**** Exercise data

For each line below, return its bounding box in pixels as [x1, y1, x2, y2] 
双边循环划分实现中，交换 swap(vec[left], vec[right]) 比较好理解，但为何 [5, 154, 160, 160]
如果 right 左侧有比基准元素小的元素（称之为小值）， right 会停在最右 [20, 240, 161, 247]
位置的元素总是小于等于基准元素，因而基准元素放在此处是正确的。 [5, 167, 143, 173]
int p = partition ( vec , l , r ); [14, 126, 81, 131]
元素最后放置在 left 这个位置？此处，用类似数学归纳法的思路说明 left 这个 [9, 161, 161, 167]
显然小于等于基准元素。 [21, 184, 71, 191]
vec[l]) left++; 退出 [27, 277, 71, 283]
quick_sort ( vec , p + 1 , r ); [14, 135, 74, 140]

********

→ **What is being asked**: For the lines above, output exactly those from the line containing "双边循环划分实现中，交换 swap(vec[left], vec[right])" through the line containing "元素最后放置在 left 这个位置？此处，用类似数学归纳法的思路说明", and skip the others.

→ **Solution**:
双边循环划分实现中，交换 swap(vec[left], vec[right]) 比较好理解，但为何 [5, 154, 160, 160]
如果 right 左侧有比基准元素小的元素（称之为小值）， right 会停在最右 [20, 240, 161, 247]
位置的元素总是小于等于基准元素，因而基准元素放在此处是正确的。 [5, 167, 143, 173]
int p = partition ( vec , l , r ); [14, 126, 81, 131]
元素最后放置在 left 这个位置？此处，用类似数学归纳法的思路说明 left 这个 [9, 161, 161, 167]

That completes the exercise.